Solving the optimization#

This optimization is fundamental in linear algebra. It is satisfied by either:

  1. The singular value decomposition (SVD) of (the centered) \(\mathbf{X}\): $\(\mathbf{X} = \mathbf{U\Sigma\Phi}^T\)\( where the \)i\(th column of \)\mathbf{\Phi}\( is the \)i\(th principal component \)\hat{\phi}i\(, and the \)i\(th column of \)\mathbf{U\Sigma}\( is the \)i\(th vector of scores \)(z{1i},\dots,z_{ni})$.

  2. The eigendecomposition of \(\mathbf{X}^T\mathbf{X}\):

\[\mathbf{X}^T\mathbf{X} = \mathbf{\Phi\Sigma}^2\mathbf{\Phi}^T\]

Biplot#

Fig 10.1

Scaling the variables#

  • Most of the time, we don’t care about the absolute numerical value of a variable.
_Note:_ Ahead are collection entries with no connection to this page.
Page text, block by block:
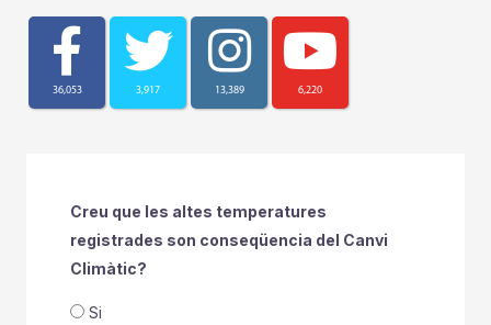
36,053 3,917 13,389 6,220
Creu que les altes temperatures
registrades son conseqüencia del Canvi
Climàtic?
Si
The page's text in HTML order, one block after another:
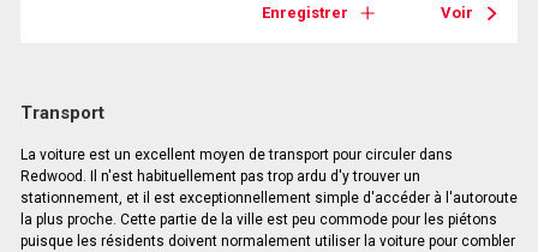
Enregistrer Voir
Transport
La voiture est un excellent moyen de transport pour circuler dans
Redwood. Il n'est habituellement pas trop ardu d'y trouver un
stationnement, et il est exceptionnellement simple d'accéder à l'autoroute
la plus proche. Cette partie de la ville est peu commode pour les piétons
puisque les résidents doivent normalement utiliser la voiture pour combler
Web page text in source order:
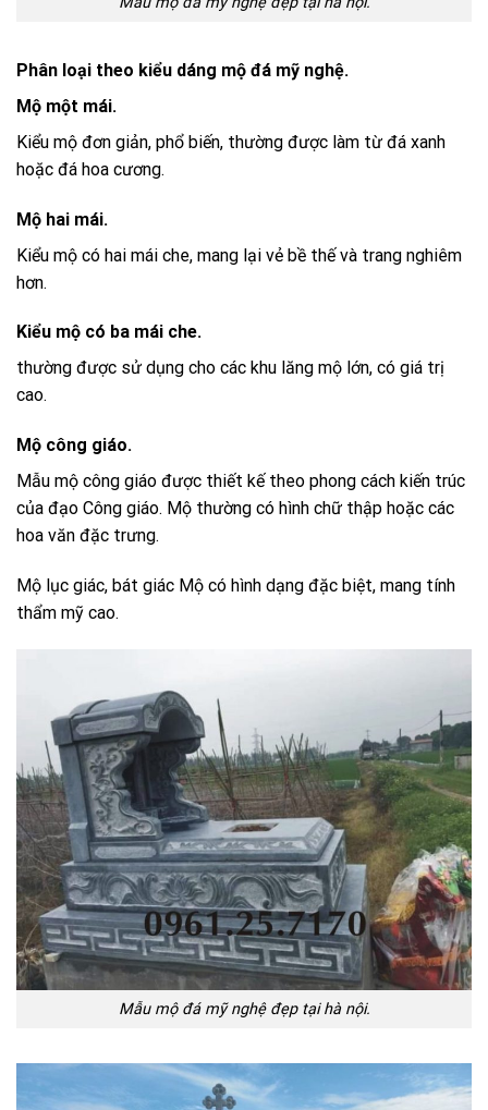
Phân loại theo kiểu dáng mộ đá mỹ nghệ.
Mộ một mái.
Kiểu mộ đơn giản, phổ biến, thường được làm từ đá xanh
hoặc đá hoa cương.
Mộ hai mái.
Kiểu mộ có hai mái che, mang lại vẻ bề thế và trang nghiêm
hơn.
Kiểu mộ có ba mái che.
thường được sử dụng cho các khu lăng mộ lớn, có giá trị
cao.
Mộ công giáo.
Mẫu mộ công giáo được thiết kế theo phong cách kiến trúc
của đạo Công giáo. Mộ thường có hình chữ thập hoặc các
hoa văn đặc trưng.
Mộ lục giác, bát giác Mộ có hình dạng đặc biệt, mang tính
thẩm mỹ cao.
Mẫu mộ đá mỹ nghệ đẹp tại hà nội.

  • Typically, we care about the value relative to the spread observed in the sample.

  • Before PCA, in addition to centering each variable, we also typically multiply it times a constant to make its variance equal to 1.


Example: scaled vs. unscaled PCA#

Fig 10.3
  • In special cases, we have variables measured in the same unit; e.g. gene expression levels for different genes.
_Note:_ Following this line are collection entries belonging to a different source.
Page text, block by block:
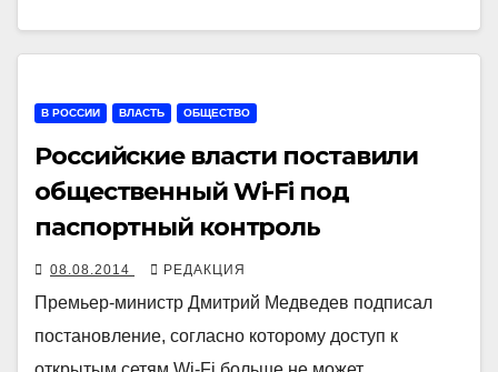
В РОССИИ ВЛАСТЬ ОБЩЕСТВО
Российские власти поставили
общественный Wi-Fi под
паспортный контроль
08.08.2014 РЕДАКЦИЯ
Премьер-министр Дмитрий Медведев подписал
постановление, согласно которому доступ к
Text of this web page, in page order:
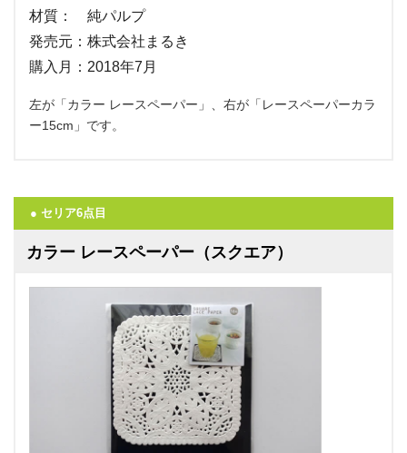
材質： 純パルプ
発売元：株式会社まるき
購入月：2018年7月
左が「カラー レースペーパー」、右が「レースペーパーカラ
ー15cm」です。
● セリア6点目
カラー レースペーパー（スクエア）
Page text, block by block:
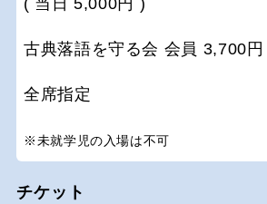
( 当日 5,000円 )
古典落語を守る会 会員 3,700円
全席指定
※未就学児の入場は不可
チケット
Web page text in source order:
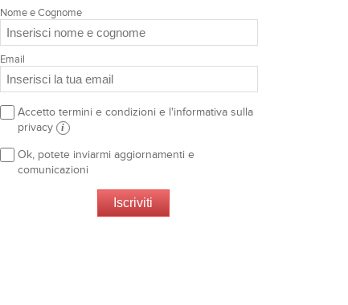
Nome e Cognome
Email
Accetto termini e condizioni e l'informativa sulla
privacy i
Ok, potete inviarmi aggiornamenti e
comunicazioni
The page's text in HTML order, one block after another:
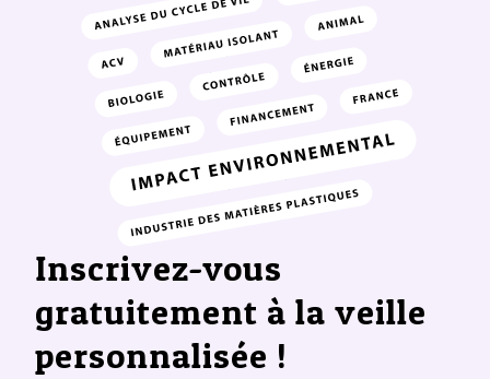
Inscrivez-vous
gratuitement à la veille
personnalisée !
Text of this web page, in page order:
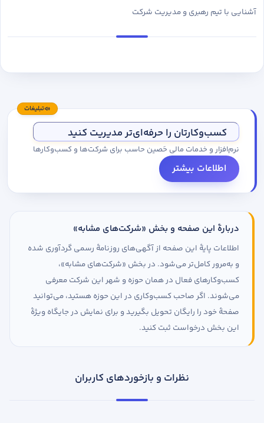
آشنایی با تیم رهبری و مدیریت شرکت
تبلیغات
کسب‌وکارتان را حرفه‌ای‌تر مدیریت کنید
نرم‌افزار و خدمات مالی حَصین حاسب برای شرکت‌ها و کسب‌وکارها
اطلاعات بیشتر
دربارهٔ این صفحه و بخش «شرکت‌های مشابه»
اطلاعات پایهٔ این صفحه از آگهی‌های روزنامهٔ رسمی گردآوری شده
و به‌مرور کامل‌تر می‌شود. در بخش «شرکت‌های مشابه»،
کسب‌وکارهای فعال در همان حوزه و شهر این شرکت معرفی
می‌شوند. اگر صاحب کسب‌وکاری در این حوزه هستید، می‌توانید
صفحهٔ خود را رایگان تحویل بگیرید و برای نمایش در جایگاه ویژهٔ
این بخش درخواست ثبت کنید.
نظرات و بازخوردهای کاربران
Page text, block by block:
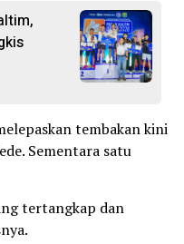
tembakan kini
Sementara satu
tertangkap dan
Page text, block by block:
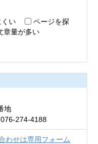
くい
ページを探
章量が多い
地
274-4188
わせは専用フォーム
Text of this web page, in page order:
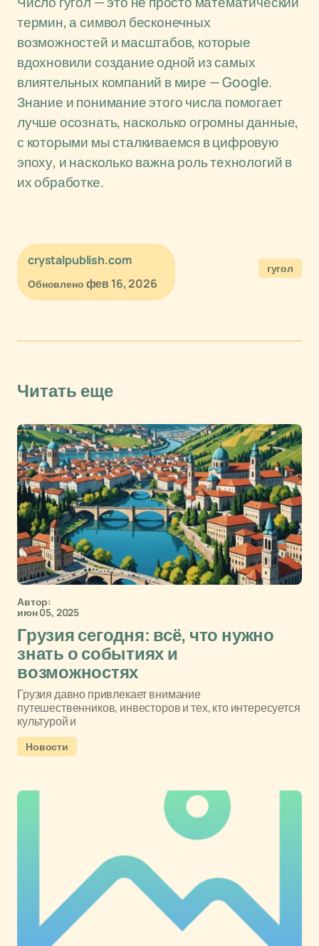
термин, а символ бесконечных
возможностей и масштабов, которые
вдохновили создание одной из самых
влиятельных компаний в мире — Google.
Знание и понимание этого числа помогает
лучше осознать, насколько огромны данные,
с которыми мы сталкиваемся в цифровую
эпоху, и насколько важна роль технологий в
их обработке.
crystalpublish.com
Обновлено фев 16, 2026
гугол
Читать еще
Автор:
июн 05, 2025
Грузия сегодня: всё, что нужно
знать о событиях и
возможностях
Грузия давно привлекает внимание
путешественников, инвесторов и тех, кто интересуется
культурой и
Новости
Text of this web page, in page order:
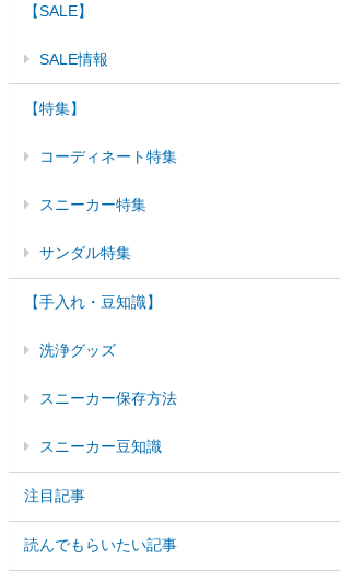
【SALE】
SALE情報
【特集】
コーディネート特集
スニーカー特集
サンダル特集
【手入れ・豆知識】
洗浄グッズ
スニーカー保存方法
スニーカー豆知識
注目記事
読んでもらいたい記事
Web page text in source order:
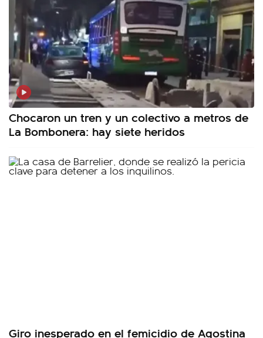
Chocaron un tren y un colectivo a metros de
La Bombonera: hay siete heridos
Giro inesperado en el femicidio de Agostina
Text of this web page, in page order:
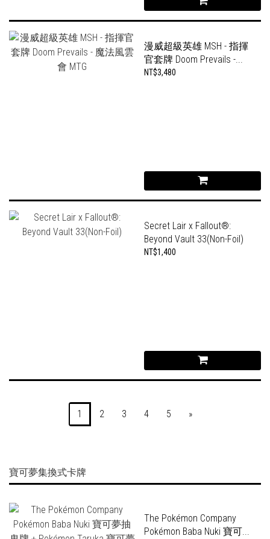
漫威超級英雄 MSH - 指揮
官套牌 Doom Prevails -...
NT$3,480
Secret Lair x Fallout®:
Beyond Vault 33(Non-Foil)
NT$1,400
1 2 3 4 5 »
寶可夢集換式卡牌
The Pokémon Company
Pokémon Baba Nuki 寶可...
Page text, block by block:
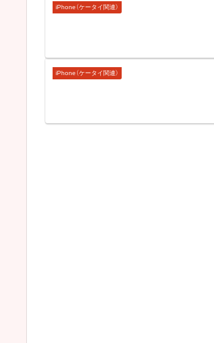
iPhone（ケータイ関連）
iPhone（ケータイ関連）
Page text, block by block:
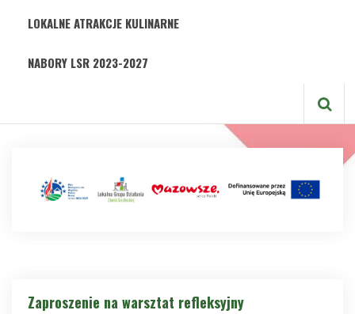
LOKALNE ATRAKCJE KULINARNE
NABORY LSR 2023-2027
Zaproszenie na warsztat refleksyjny
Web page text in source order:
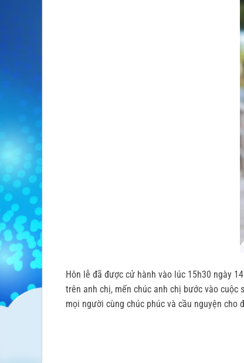
Hôn lễ đã được cử hành vào lúc 15h30 ngày
trên anh chị, mến chúc anh chị bước vào cuộc
mọi người cùng chúc phúc và cầu nguyện cho
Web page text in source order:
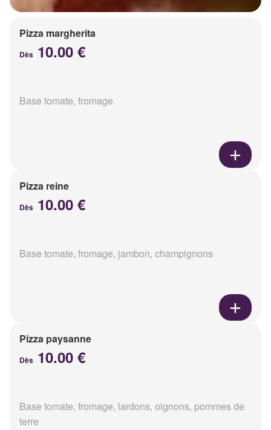
Pizza margherita
Dès 10.00 €
Base tomate, fromage
Pizza reine
Dès 10.00 €
Base tomate, fromage, jambon, champignons
Pizza paysanne
Dès 10.00 €
Base tomate, fromage, lardons, oignons, pommes de
terre

  • In such case, we care about the absolute value of the variables and we can perform PCA without scaling.


How many principal components are enough?#

  • We said 2 principal components capture most of the relevant information. But how can we tell?

The proportion of variance explained#

  • We can think of the top principal components as directions in space in which the data vary the most.
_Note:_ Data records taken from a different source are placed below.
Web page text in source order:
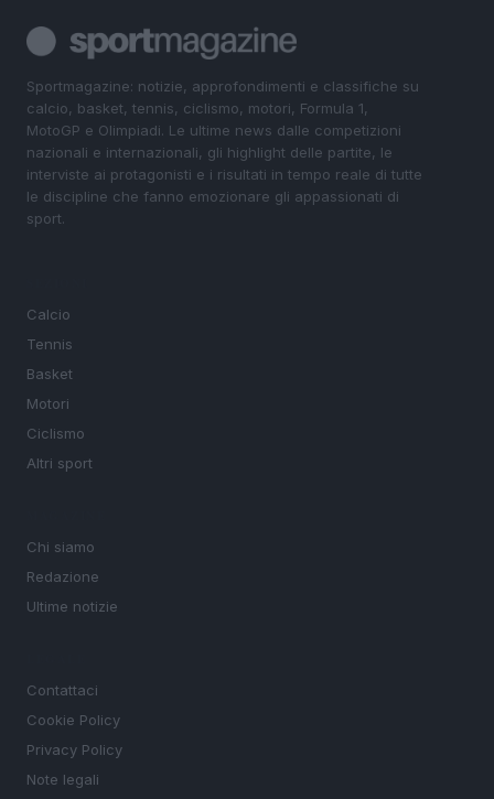
Sportmagazine: notizie, approfondimenti e classifiche su
calcio, basket, tennis, ciclismo, motori, Formula 1,
MotoGP e Olimpiadi. Le ultime news dalle competizioni
nazionali e internazionali, gli highlight delle partite, le
interviste ai protagonisti e i risultati in tempo reale di tutte
le discipline che fanno emozionare gli appassionati di
sport.
Calcio
Tennis
Basket
Motori
Ciclismo
Altri sport
Chi siamo
Redazione
Ultime notizie
Contattaci
Cookie Policy
Privacy Policy
Note legali
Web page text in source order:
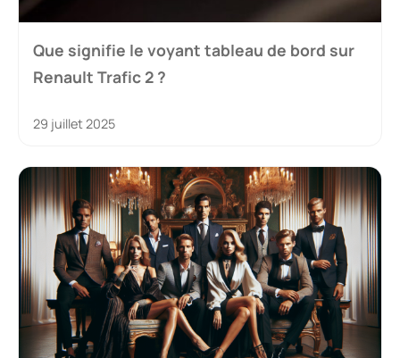
Que signifie le voyant tableau de bord sur
Renault Trafic 2 ?
29 juillet 2025
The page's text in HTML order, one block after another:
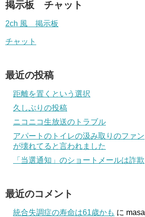
掲示板 チャット
2ch 風 掲示板
チャット
最近の投稿
距離を置くという選択
久しぶりの投稿
ニコニコ生放送のトラブル
アパートのトイレの汲み取りのファン
が壊れてると言われました
「当選通知」のショートメールは詐欺
最近のコメント
統合失調症の寿命は61歳かも に masa
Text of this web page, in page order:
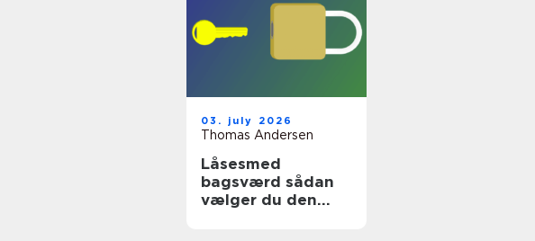
03. july 2026
Thomas Andersen
Låsesmed
bagsværd sådan
vælger du den
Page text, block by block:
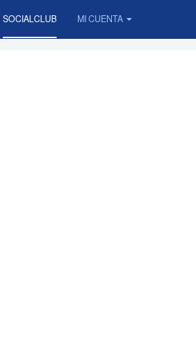
SOCIALCLUB MI CUENTA
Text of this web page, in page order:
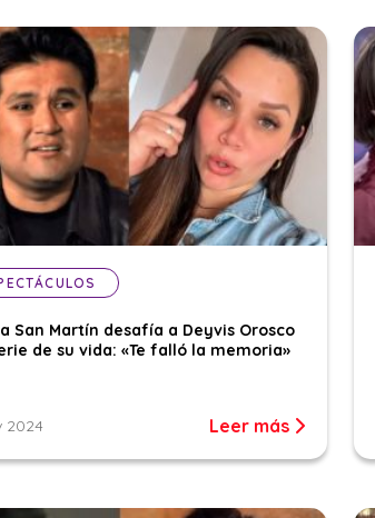
San Martín desafía a Deyvis Orosco
de su vida: «Te falló la memoria»
2024 Leer más

  • The \(i\)th score vector \((z_{1i},\dots,z_{ni})\) can be interpreted as a new variable. The variance of this variable decreases as we take \(i\) from 1 to \(p\).

  • The total variance of the score vectors is the same as the total variance of the original variables:

\[\sum_{i=1}^p \frac{1}{n}\sum_{j=1}^n z_{ji}^2 = \sum_{k=1}^p \text{Var}(x_{k}).\]
  • We can quantify how much of the variance is captured by the first \(m\) principal components/score variables.


Scree plot#

Fig 10.4
  • The variance of the \(m\)th score variable is:

\[ \frac{1}{n}Z_m^TZ_m = \frac{1}{n}\sum_{i=1}^n z_{im}^2 =\frac{1}{n}\sum_{i=1}^n \left(\sum_{j=1}^p \hat{\phi}_{jm}x_{ij}\right)^2 \]
  • The scree plot plots these variances: we see that the top 2 explain almost 90% of the total variance.